In Drosophila, members of the Wnt family signal through both the canonical ß-catenin pathway and also through a second pathway that is involved in planar polarity and uses Jun N-terminal kinase (JNK) signaling. Richard Harland (University of California, Berkeley, USA) presented evidence for signaling through this second Wnt pathway in vertebrates during the convergent extension movements occurring in gastrulation. He suggested that receptor specificity determined which pathway was activated. Nusse extended these observations by demonstrating the complexity of the Wnt signaling pathway: in Drosophila, in which the total number of Wnt genes is known to be seven, the different Wnt proteins bind with a complex pattern of affinities to five receptors, eliciting different biological responses.

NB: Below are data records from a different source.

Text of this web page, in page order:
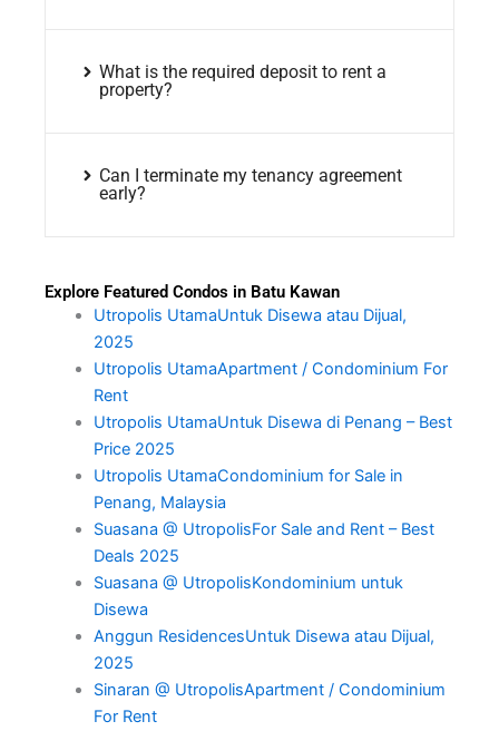
What is the required deposit to rent a
property?
Can I terminate my tenancy agreement
early?
Explore Featured Condos in Batu Kawan
Utropolis UtamaUntuk Disewa atau Dijual,
2025
Utropolis UtamaApartment / Condominium For
Rent
Utropolis UtamaUntuk Disewa di Penang – Best
Price 2025
Utropolis UtamaCondominium for Sale in
Penang, Malaysia
Suasana @ UtropolisFor Sale and Rent – Best
Deals 2025
Suasana @ UtropolisKondominium untuk
Disewa
Anggun ResidencesUntuk Disewa atau Dijual,
2025
Sinaran @ UtropolisApartment / Condominium
For Rent
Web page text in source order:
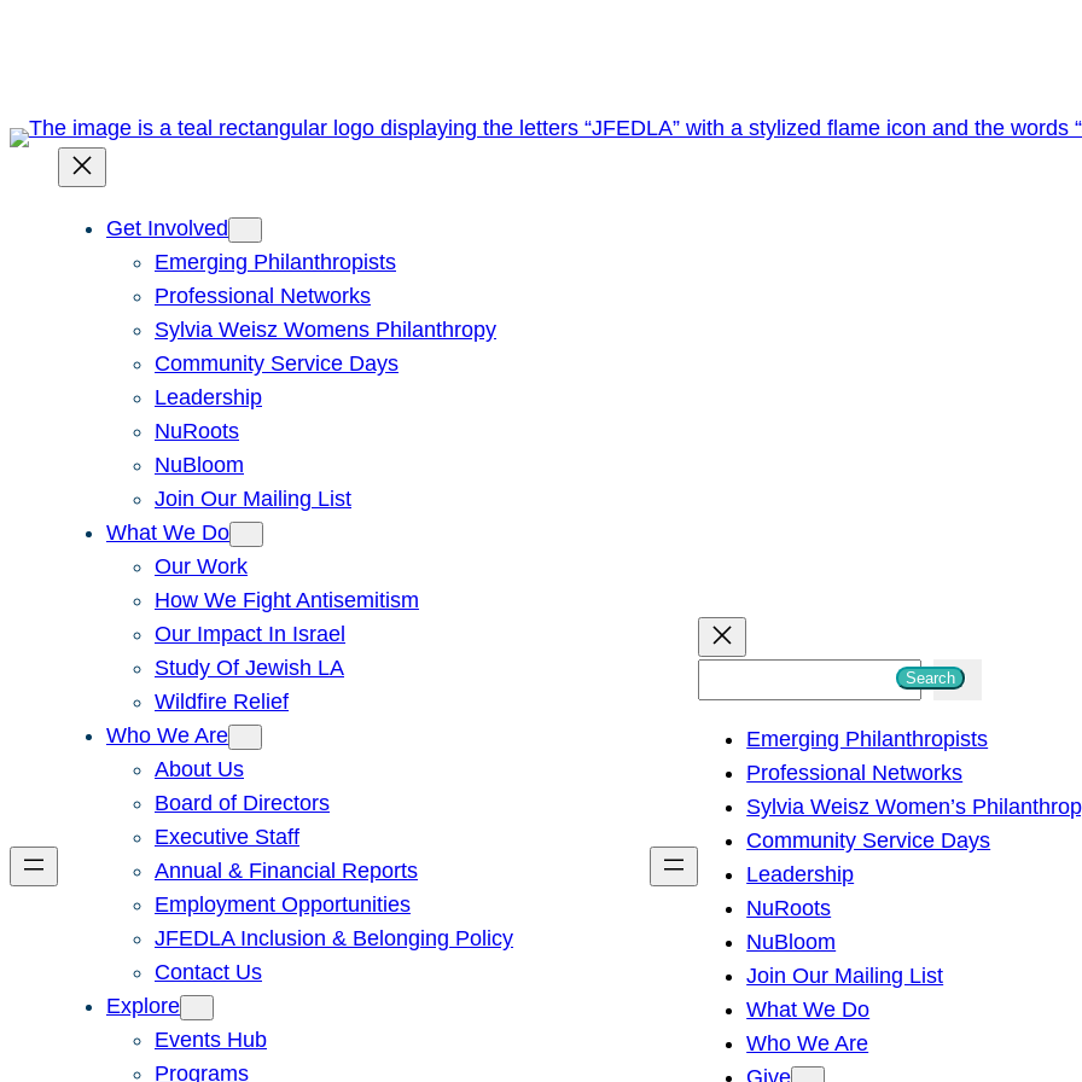
Get Involved
Emerging Philanthropists
Professional Networks
Sylvia Weisz Womens Philanthropy
Community Service Days
Leadership
NuRoots
NuBloom
Join Our Mailing List
What We Do
Our Work
How We Fight Antisemitism
Our Impact In Israel
Study Of Jewish LA
Wildfire Relief
Who We Are
About Us
Board of Directors
Executive Staff
Annual & Financial Reports
Employment Opportunities
JFEDLA Inclusion & Belonging Policy
Contact Us
Explore
Events Hub
Programs
h
Search
Emerging Philanthropists
Professional Networks
Sylvia Weisz Women’s
Community Service Days
Leadership
NuRoots
NuBloom
Join Our Mailing List
What We Do
Who We Are
Give

Ira Herskowitz (University of California, San Francisco, USA) reported the use of expression microarrays to study the response of yeast cells to high osmolarity, with the broader aim of investigating how cross-talk between signaling pathways is restricted. He showed that high osmolarity induces expression of stress-response genes rather than only the expected set of genes. He also uncovered the possible existence of an osmoresponse pathway independent of a component that was thought to be central, Hog1 (a mitogen-activated protein kinase). A plausible model for restricting cross-talk presented by Herskowitz was that one pathway is activated so transiently that it has no time to activate any parallel pathways. These results show the power of microarray experiments in testing hypotheses as well as providing new data; Herskowitz stressed the importance of testing hypotheses and not being distracted by the wealth of new data these kinds of methods can produce.
It was clear from the meeting that the genome sequencing projects and new technologies for gene inactivation and large-scale expression analysis are changing developmental biology quite radically. An increasing number of organisms can be studied, and insights into developmental mechanisms can be gained much more quickly. The resulting rapid accumulation of information is allowing the dissection of increasingly complex genetic cascades of patterning mechanisms. With so much new information at our fingertips, the next few years will provide exciting times for us to reap the benefits.